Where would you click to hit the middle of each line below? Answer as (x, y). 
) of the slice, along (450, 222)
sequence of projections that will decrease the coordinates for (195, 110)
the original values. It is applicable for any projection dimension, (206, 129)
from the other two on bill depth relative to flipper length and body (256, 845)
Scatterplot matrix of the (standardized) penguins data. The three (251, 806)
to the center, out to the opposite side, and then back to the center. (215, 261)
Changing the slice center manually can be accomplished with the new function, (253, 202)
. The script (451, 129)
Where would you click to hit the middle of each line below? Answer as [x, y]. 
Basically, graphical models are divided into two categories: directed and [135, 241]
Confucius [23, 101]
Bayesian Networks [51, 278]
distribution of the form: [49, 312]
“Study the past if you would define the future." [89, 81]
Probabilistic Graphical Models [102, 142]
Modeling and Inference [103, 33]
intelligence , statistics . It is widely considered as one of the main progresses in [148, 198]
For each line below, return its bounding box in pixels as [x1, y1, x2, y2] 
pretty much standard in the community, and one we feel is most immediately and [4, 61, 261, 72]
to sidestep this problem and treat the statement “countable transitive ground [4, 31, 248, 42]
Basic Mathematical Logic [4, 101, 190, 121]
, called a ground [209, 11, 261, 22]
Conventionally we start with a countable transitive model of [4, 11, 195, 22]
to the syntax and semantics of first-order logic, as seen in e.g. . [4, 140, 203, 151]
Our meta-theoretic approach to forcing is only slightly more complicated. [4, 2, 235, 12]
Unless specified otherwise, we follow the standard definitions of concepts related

---

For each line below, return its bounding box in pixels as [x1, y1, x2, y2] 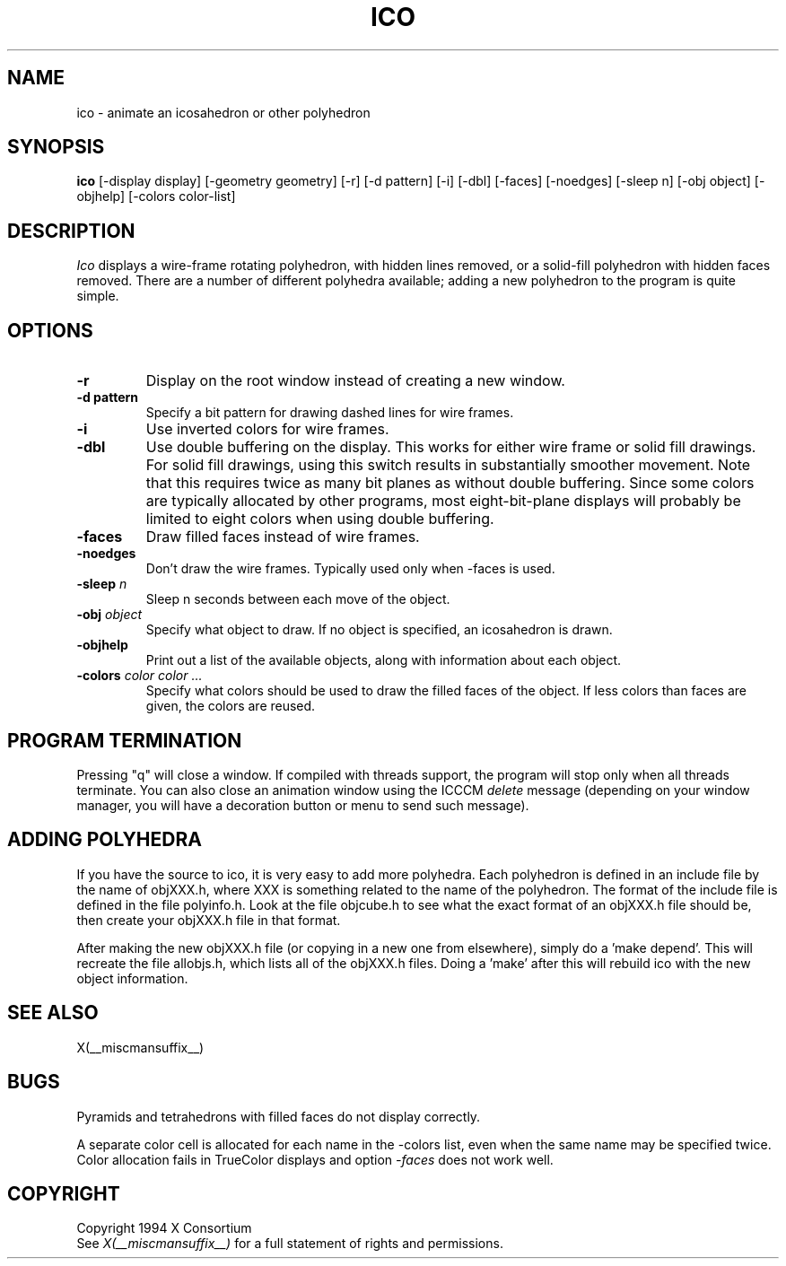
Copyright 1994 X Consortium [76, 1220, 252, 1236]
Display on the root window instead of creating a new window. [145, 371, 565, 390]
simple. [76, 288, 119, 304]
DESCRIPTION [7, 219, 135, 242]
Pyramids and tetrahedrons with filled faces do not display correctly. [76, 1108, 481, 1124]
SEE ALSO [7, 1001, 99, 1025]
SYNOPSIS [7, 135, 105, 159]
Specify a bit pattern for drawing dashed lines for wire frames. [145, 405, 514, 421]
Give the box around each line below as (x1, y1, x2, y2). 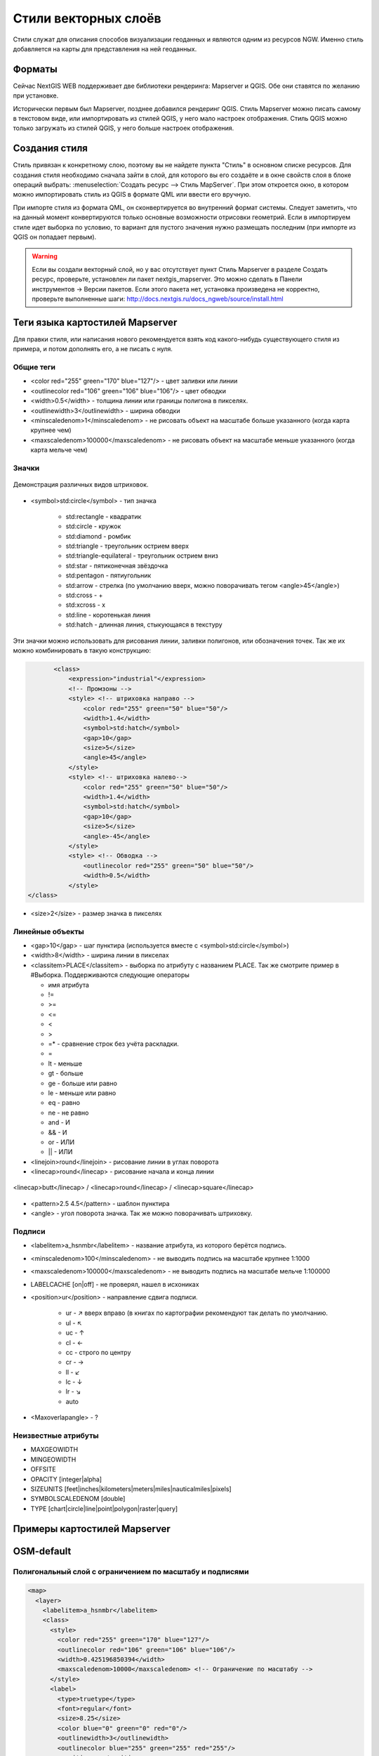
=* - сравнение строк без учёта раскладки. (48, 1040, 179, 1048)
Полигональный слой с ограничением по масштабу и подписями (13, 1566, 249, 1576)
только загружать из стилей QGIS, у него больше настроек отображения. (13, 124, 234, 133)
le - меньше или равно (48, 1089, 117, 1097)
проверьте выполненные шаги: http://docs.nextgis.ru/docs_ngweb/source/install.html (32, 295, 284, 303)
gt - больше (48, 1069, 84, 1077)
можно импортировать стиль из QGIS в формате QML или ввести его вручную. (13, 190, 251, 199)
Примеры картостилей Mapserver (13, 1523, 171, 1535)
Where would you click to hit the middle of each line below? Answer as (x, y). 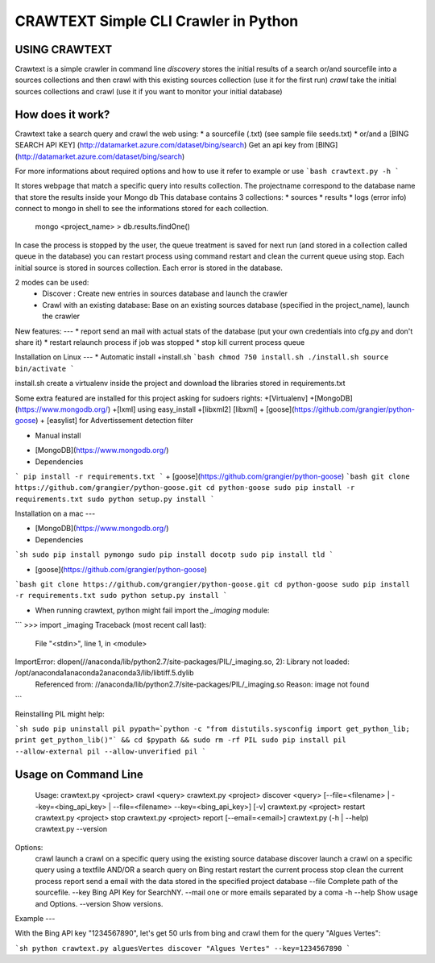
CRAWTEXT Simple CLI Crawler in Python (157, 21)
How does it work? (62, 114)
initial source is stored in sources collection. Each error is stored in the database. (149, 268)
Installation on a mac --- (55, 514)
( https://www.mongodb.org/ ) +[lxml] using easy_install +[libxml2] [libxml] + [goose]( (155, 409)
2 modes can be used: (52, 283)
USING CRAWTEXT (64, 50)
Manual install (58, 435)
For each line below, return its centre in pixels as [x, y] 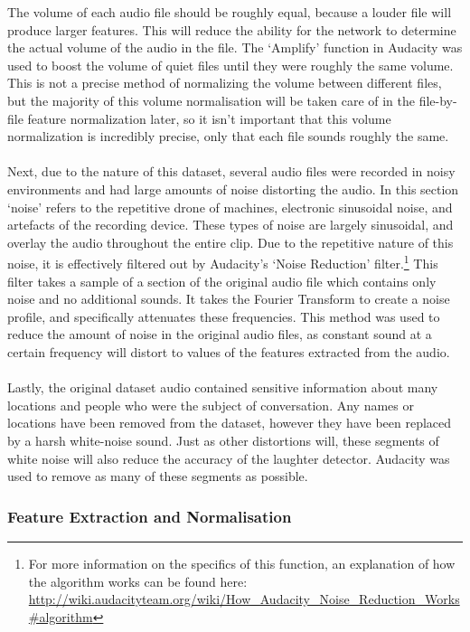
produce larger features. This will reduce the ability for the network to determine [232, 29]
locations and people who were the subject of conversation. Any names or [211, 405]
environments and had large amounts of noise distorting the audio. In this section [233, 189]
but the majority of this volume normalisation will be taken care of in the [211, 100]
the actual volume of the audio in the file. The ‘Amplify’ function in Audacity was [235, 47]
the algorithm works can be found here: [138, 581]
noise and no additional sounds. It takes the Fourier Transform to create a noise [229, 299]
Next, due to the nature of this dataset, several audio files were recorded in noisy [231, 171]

Assignment: Above are the records. Copy word for word only their lines from the one holding "можно импортировать стиль" through the one holding "How does it work? (62, 114)", both included, and skip the images.

Solution to this task:
можно импортировать стиль из QGIS в формате QML или ввести его вручную. (13, 190, 251, 199)
Примеры картостилей Mapserver (13, 1523, 171, 1535)
Where would you click to hit the middle of each line below? Answer as (x, y). 
CRAWTEXT Simple CLI Crawler in Python (157, 21)
How does it work? (62, 114)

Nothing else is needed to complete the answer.